Plaintiff retained an expert witness, Alex Balian, who opined in discovery
that the industry standard and Wal-Mart’s policy required safety mats in areas
where water was likely to accumulate, and that Plaintiff fell in an area that should
have had a safety mat. Wal-Mart filed a motion to exclude Balian’s testimony on
the ground that his opinions were not based on “technical or specialized
knowledge” and were merely “personal opinions.” At a hearing on the motion,
Plaintiff argued that Balian was qualified to testify with respect to industry
practice because of his years of experience in the retail grocery industry. Plaintiff
also argued that an expert witness was required to assist the jury in its
determination of the reasonableness of Wal-Mart’s decision not to place a mat in
front of the seasonal floral display. The trial court agreed with Wal-Mart and
excluded Balian’s testimony.
During jury selection, Plaintiff challenged for cause two panel members
-2-
who are current employees of Wal-Mart. One of the panel members worked at the
store where Plaintiff was injured and knew some of the witnesses, including the
store manager. Both panel members stated that they could weigh the evidence
impartially. Plaintiff’s challenges were denied, and she used two of her
peremptory strikes to exclude those panel members from the jury.
In closing argument, Wal-Mart’s counsel argued that Plaintiff failed to
present any expert testimony regarding an industry standard for placement of
safety mats. Plaintiff objected on the ground that she intended to present expert
testimony, but was prevented from doing so by Wal-Mart by virtue of its motion
to exclude the expert testimony of Alex Balian. Also in closing, Wal-Mart’s
counsel argued that no similar incidents had occurred in any of the stores
managed by Allen Jeffers, the manager of the store in question. Plaintiff asserts
that Wal-Mart withheld incident reports and should not have been permitted to
argue about the lack of past incidents when it withheld information from her.
Finally, Plaintiff filed a motion for sanctions for spoliation of evidence, and
requested a jury instruction on spoliation. Plaintiff argued that Wal-Mart
destroyed the video surveillance tapes and, thus, she was never given the
opportunity to confirm whether Wal-Mart employees conducted safety sweeps of
the area where she fell. Wal-Mart contends that it was asked to save the tapes
only in the event that they recorded Plaintiff’s fall. A Wal-Mart representative
testified that the tapes did not show the incident, so they were not preserved. The
-3-
trial court denied Plaintiff’s request for a jury instruction on spoliation. The jury
returned a verdict for Wal-Mart and this appeal followed.
Discussion
Exclusion of Expert Testimony
The decision to admit an expert witness is governed by Federal Rule of
Evidence 702. Pursuant to that rule, expert testimony may be admitted if
“scientific, technical, or other specialized knowledge will assist the trier of fact to
understand the evidence or determine a fact in issue . . . .” Fed.
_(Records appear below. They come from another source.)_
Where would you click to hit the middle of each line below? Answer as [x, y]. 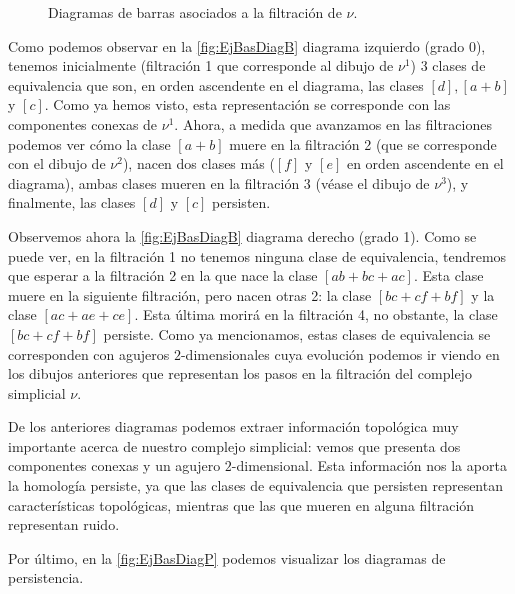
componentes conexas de [83, 123]
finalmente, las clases [72, 202]
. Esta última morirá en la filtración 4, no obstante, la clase [316, 314]
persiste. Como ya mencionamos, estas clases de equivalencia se [297, 333]
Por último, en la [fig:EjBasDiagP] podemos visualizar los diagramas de [227, 557]
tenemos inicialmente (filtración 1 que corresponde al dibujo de [201, 65]
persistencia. [46, 577]
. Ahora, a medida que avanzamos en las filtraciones [333, 123]
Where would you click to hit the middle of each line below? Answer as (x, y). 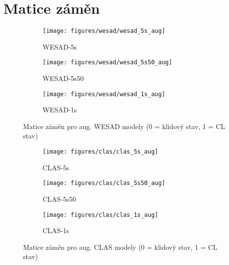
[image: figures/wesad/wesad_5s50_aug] (107, 63)
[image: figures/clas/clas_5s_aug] (101, 152)
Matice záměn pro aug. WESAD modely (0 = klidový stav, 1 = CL (124, 126)
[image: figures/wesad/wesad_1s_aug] (104, 94)
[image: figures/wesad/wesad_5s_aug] (104, 31)
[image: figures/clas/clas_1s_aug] (101, 215)
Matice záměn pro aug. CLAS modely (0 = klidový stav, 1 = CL (120, 247)
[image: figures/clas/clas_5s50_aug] (104, 183)
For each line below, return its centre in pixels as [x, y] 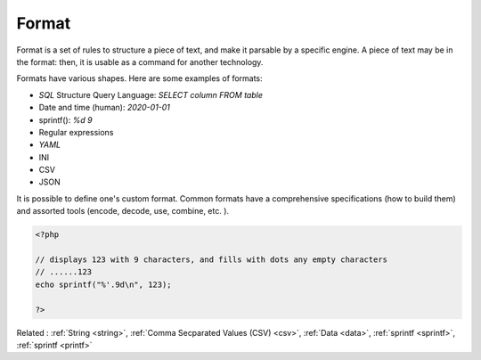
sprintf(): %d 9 [65, 119]
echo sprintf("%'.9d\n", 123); [104, 284]
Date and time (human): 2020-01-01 [105, 108]
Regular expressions [76, 132]
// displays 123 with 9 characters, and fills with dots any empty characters [211, 260]
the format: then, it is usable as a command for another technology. [140, 61]
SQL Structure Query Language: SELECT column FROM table [151, 94]
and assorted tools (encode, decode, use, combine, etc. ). [123, 211]
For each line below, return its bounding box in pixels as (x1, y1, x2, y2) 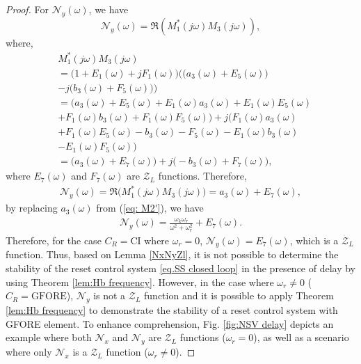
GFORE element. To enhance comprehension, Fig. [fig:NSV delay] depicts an (6, 316, 334, 331)
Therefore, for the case (6, 232, 102, 247)
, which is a (289, 232, 339, 247)
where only (6, 345, 52, 359)
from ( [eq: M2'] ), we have (96, 200, 204, 215)
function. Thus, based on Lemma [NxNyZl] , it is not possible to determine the (6, 247, 339, 262)
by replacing (6, 200, 58, 215)
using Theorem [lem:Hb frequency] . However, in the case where (6, 274, 274, 289)
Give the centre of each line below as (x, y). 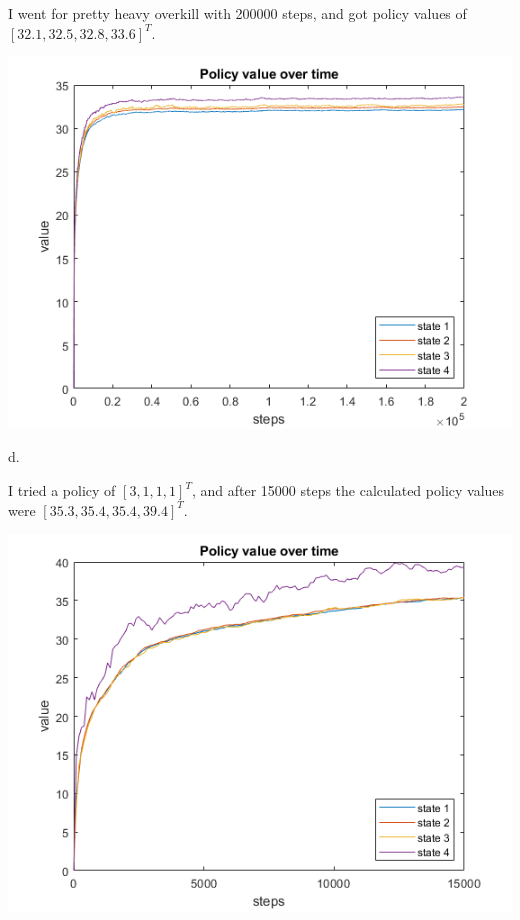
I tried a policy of (62, 490)
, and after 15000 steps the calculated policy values (348, 490)
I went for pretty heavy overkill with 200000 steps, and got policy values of (237, 13)
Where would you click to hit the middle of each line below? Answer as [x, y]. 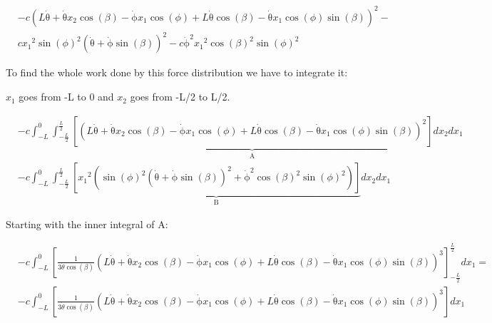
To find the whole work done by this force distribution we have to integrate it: [177, 72]
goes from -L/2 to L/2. [180, 97]
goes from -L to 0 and [66, 97]
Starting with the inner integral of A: [87, 224]
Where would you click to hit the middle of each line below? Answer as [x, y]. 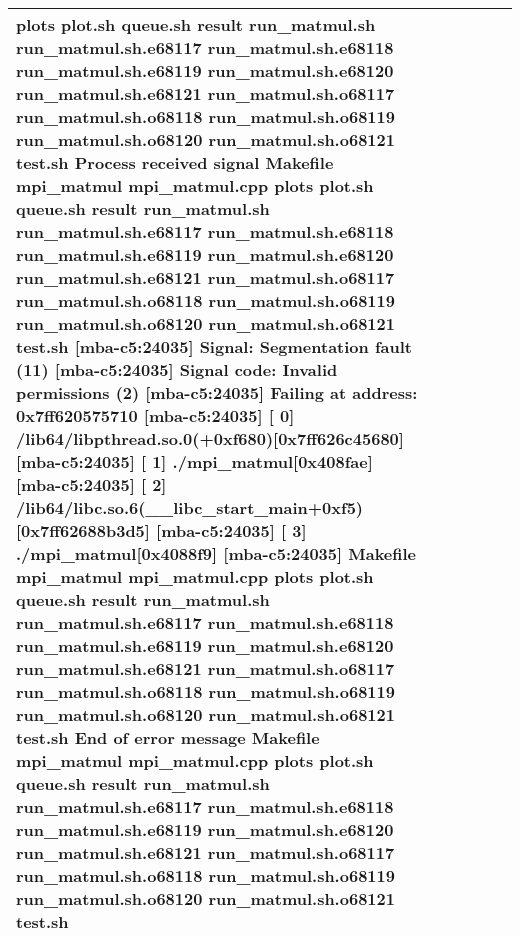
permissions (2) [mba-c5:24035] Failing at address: [217, 392]
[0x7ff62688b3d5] [83, 530]
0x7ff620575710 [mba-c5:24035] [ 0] [155, 415]
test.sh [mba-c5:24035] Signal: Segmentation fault [214, 346]
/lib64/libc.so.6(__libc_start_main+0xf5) [189, 507]
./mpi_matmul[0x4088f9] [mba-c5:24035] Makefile [216, 553]
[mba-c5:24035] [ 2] [91, 484]
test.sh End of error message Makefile [168, 737]

R. Evid. 702. In
Daubert v. Merrell Dow Pharmaceuticals, Inc.,
509 U.S. 579 (1993), the Supreme
Court held that trial courts have a gatekeeping function to ensure both the
relevance and reliability of scientific expert testimony. Several years later, the
Supreme Court held that Rule 702 also applies to non-scientific expert testimony.
Kumho Tire Co., Ltd. v. Carmichael,
526 U.S. 137, 156 (1999). In Kumho Tire,
the Supreme Court recognized that “an expert might draw a conclusion from a set
of observations based on extensive and specialized experience.”
Id. “Under Rule
702, the [trial] court must satisfy itself that the proposed expert testimony is both
reliable and relevant, in that it will assist the trier of fact, before permitting a jury
to assess such testimony.” United States v. Rodriguez-Felix,
450 F.3d 1117, 1122
(10th Cir. 2006).
“[W]hether the district court employed the proper legal standard and
performed its gatekeeper role” in determining whether to admit or exclude expert
-4-
testimony is reviewed de novo.
Id. We then review the trial court’s application
of the legal standard for abuse of discretion. Dodge v. Cotter Corp.,
328 F.3d
1212, 1223 (10th Cir. 2003). A trial court’s ruling on the admissibility of expert
testimony will not be disturbed unless it is “arbitrary, capricious, whimsical or
manifestly unreasonable or when we are convinced that the [trial] court made a
clear error of judgment or exceeded the bounds of permissible choice in the
circumstances.”
Id. (citing Atlantic Richfield Co. v. Farm Credit Bank of Wichita,
226 F.3d 1138, 1163-64 (10th Cir. 2000)(internal quotations omitted)). The
gatekeeping function requires a trial court to make specific findings on the record;
the absence of such findings is an abuse of discretion.
Id.
Plaintiff argues that the trial court should have applied Kumho Tire rather
than Daubert in determining whether Plaintiff’s expert witness, Alex Balian, was
qualified to testify as an expert. However, Daubert is used as “legal shorthand”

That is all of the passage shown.